Time scale with correction

Graph showing the difference in seconds between UT1 and UTC over time. A vertical transition indicates the use of a leap second. The red portion of the graph indicates predicted values.

DUT1 is a time correction equal to the difference between Universal Time (UT1), which is defined by Earth's rotation, and Coordinated Universal Time (UTC), which is defined by a network of precision atomic clocks, with a precision of +/- 0.1s.

DUT1 = UT1 − UTC (with a precision of +/- 0.1s)

UTC is maintained via leap seconds, such that DUT1 remains within the range −0.9 s < DUT1 < +0.9 s. The reason for this correction is partly that the rate of rotation of the Earth is not constant, due to tidal braking and the redistribution of mass within the Earth, including its oceans and atmosphere, and partly because the SI second (as now used for UTC) was, when adopted, a little shorter than the current value of the second of mean solar time. (Note: (1) In "The Physical Basis of the Leap Second", by D D McCarthy, C Hackman and R A Nelson, in Astronomical Journal, vol.136 (2008), pages 1906–1908, it is stated (page 1908), that "the SI second is equivalent to an older measure of the second of UT1, which was too small to start with and further, as the duration of the UT1 second increases, the discrepancy widens." :(2) In the late 1950s, the cesium standard was used to measure both the current mean length of the second of mean solar time (UT2) (result: 9192631830 cycles) and also the second of ephemeris time (ET) (result: 9192631770±20 cycles), see "Time Scales", by L. Essen, in Metrologia, vol.4 (1968), pp.161–165, on p.162. As is well known, the 9192631770 figure was chosen for the SI second. L Essen in the same 1968 article (p.162) stated that this "seemed reasonable in view of the variations in UT2".)

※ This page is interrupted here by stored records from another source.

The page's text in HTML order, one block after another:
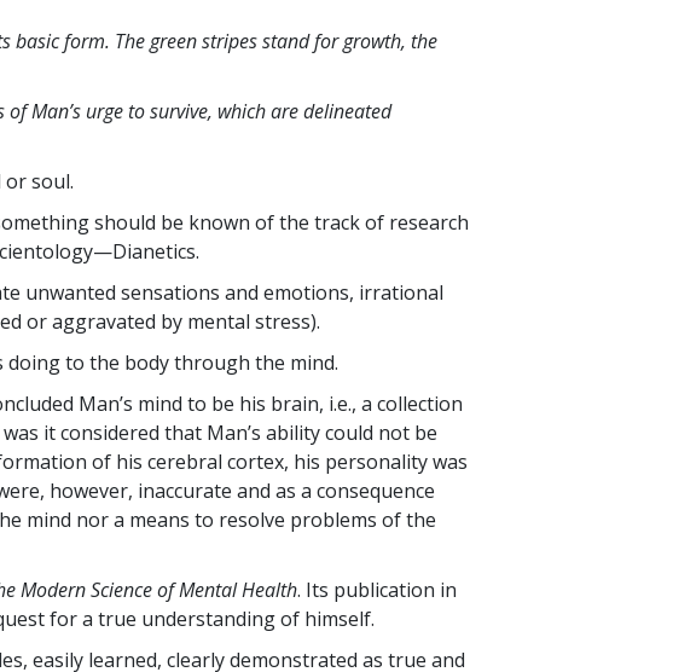
basic form. The green stripes stand for growth, the
Man’s urge to survive, which are delineated
or soul.
should be known of the track of research
unwanted sensations and emotions, irrational
or aggravated by mental stress).
doing to the body through the mind.
Man’s mind to be his brain, i.e., a collection
it considered that Man’s ability could not be
of his cerebral cortex, his personality was
however, inaccurate and as a consequence
mind nor a means to resolve problems of the
Modern Science of Mental Health. Its publication in
for a true understanding of himself.
easily learned, clearly demonstrated as true and

Daily observed values of UT1 − UTC for the past week, and daily forecast values for the coming year, are published by IERS Bulletin A, with more digits than for DUT1. Final values are published in the monthly IERS Bulletin B. DUT1 forecasts are published in IERS Bulletin D.

Several time signal services broadcast values of DUT1. CHU (Canada), HLA (South Korea), MSF (United Kingdom), and WWV (United States) transmit DUT1 with 0.1 s precision. In Russia, RWM, RTZ and the longwave RBU transmit DUT1 with 0.1 s precision and an additional correction dUT1 in 0.02 s increments.